I moved on with my algorithm improvements, this time taking a step I had particularly waited for: I started using threads in the algorithm to enable several parts of the search advancing in parallel. This was rather interesting for me, as in my daily work I have very rarely done anything where this kind of parallelism would (have been thought to) bring much benefit, and thus threads have been used in very few of the projects I've worked in.

Number of threads

Before I even got started, I was already wondering what the optimal number of threads to use would be. My idea was that I'd use the maximum number of threads that could be used efficiently, i.e. maximize the advantage of parallel computation without yet suffering from the thread management overhead. I would then create a fixed-size thread pool with that number of threads, and they would automatically pick up more work whenever they became idle.

To keep the algorithm suitable for general use, I thought I'd go with a thread count equal to the number of CPU cores available on the machine it was run on.

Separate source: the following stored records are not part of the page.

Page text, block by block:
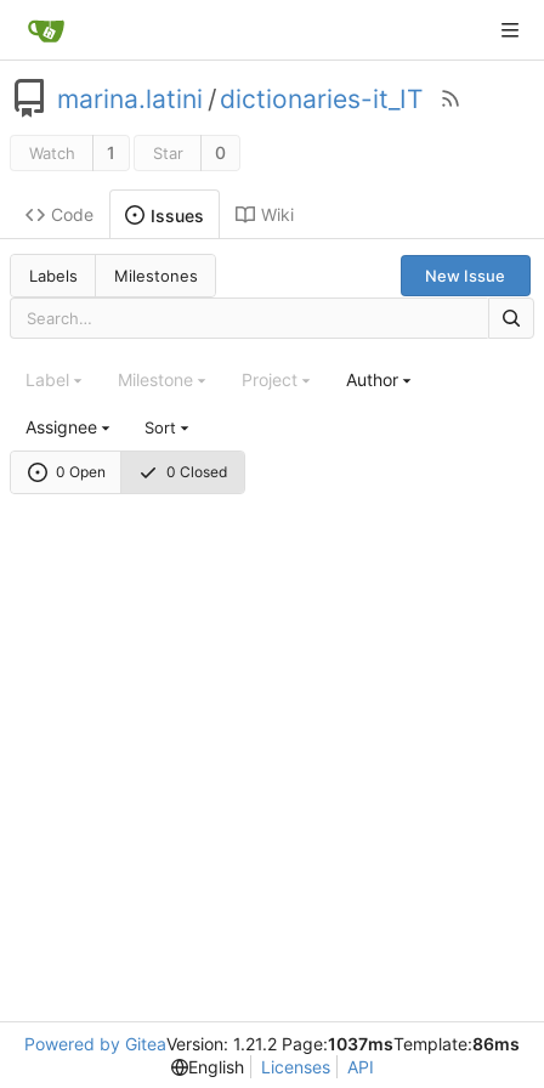
marina.latini /dictionaries-it_IT
Watch 1 Star 0
Code Issues Wiki
Labels Milestones New Issue
0 Open 0 Closed
Label Milestone Project Author
Assignee Sort
Powered by GiteaVersion: 1.21.2 Page:1037msTemplate:86ms
English
Licenses API

For example, I do my development on a 6-core MacBook Pro, and thus felt the algorithm should run with six threads on my machine.

However, reading some online articles and discussions about this I quickly learned that the question of optimal number of threads isn't quite this straightforward. I'm definitely still no expert in threading but as far as I understood it, each core can run two threads, and thus a number bigger than the number of cores can (sometimes) perform better. I didn't dive too deep into the hardware details before starting to write the actual implementation, and it turned out Java has a built-in method for getting the number of available processors that seemed very promising, Runtime.getRuntime().availableProcessors(). I decided to at least start with that.

The needed changes

As my original algorithm implementation used a single solver class with the search progress stored in instance variables, they were actually global variables from the algorithm's standpoint. That didn't enable parallelism very well so I had to figure out how to divide the search into independent parts.

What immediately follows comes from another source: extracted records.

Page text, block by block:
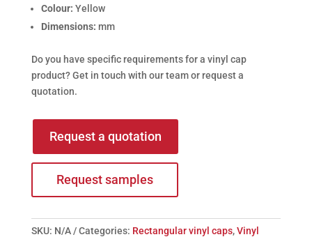
Colour: Yellow
Dimensions: mm
Do you have specific requirements for a vinyl cap
product? Get in touch with our team or request a
quotation.
Request a quotation
Request samples
SKU: N/A Categories: Rectangular vinyl caps,Vinyl

I picked an approach that was rather simple to implement but should still provide pretty good performance improvements: I decided to run the search from each starting point in a separate thread. That way each thread could start with basically an empty game board and no complex search state would need to be copied when starting a new thread. The only bigger downside of this approach that I can think of is that it only uses as many threads as there are unique starting points, and for smaller boards that can be less than what the machine could efficiently handle; then again, both a 5×5 board and a 6×6 board already have 6 unique starting points which is the number of cores on my machine. I don't know if using more threads would make the search faster or slower but making the algorithm actually able to use more would take considerably more effort, so this seemed like a good approach — again, at least to start with.

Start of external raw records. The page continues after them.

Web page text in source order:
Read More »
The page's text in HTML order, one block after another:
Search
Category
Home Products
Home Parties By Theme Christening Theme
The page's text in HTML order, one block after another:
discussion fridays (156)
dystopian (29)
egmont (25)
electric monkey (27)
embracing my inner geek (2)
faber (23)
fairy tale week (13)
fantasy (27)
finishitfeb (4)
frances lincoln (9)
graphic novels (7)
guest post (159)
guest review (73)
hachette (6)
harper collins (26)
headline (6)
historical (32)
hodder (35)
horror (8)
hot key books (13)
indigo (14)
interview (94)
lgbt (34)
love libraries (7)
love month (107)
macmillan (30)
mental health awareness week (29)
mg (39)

With this approach picked out, the actual implementation was eventually very easy to do. Creating a thread pool was as simple as calling Executors.newWorkStealingPool(), a method that uses the number of available processors – the exact value that I'd thought I'd use – as the parallelism value by default. The biggest task was to create a new solver class that only finds the solutions from one given starting position and uses its own internal state for the search, but that was also rather straightforward and easy. Then I only made that class runnable by a thread, and was done with the whole change.

The results

So, I ended up with an algorithm that uses 6 parallel search threads for finding the solutions from different starting points, after which the rotation and mirroring of those solutions is done in the main thread. I had kind of hoped this would cut the running time of the algorithm to perhaps one fifth (with 6 threads) of what it was before the change. I guess that wasn't really a realistic goal, but I was anyway slightly disappointed by the results. I ran the algorithm several times for a 6×6 board, and the running times were between 47 and 55 seconds. So, about one third of what they were before this latest change.

Even if that's not as good as I had expected, I should probably still be quite happy about that; it's still another ~65% performance improvement to the previous round, and compared to the original naive algorithm, I have now shaved off almost 97% of the running time.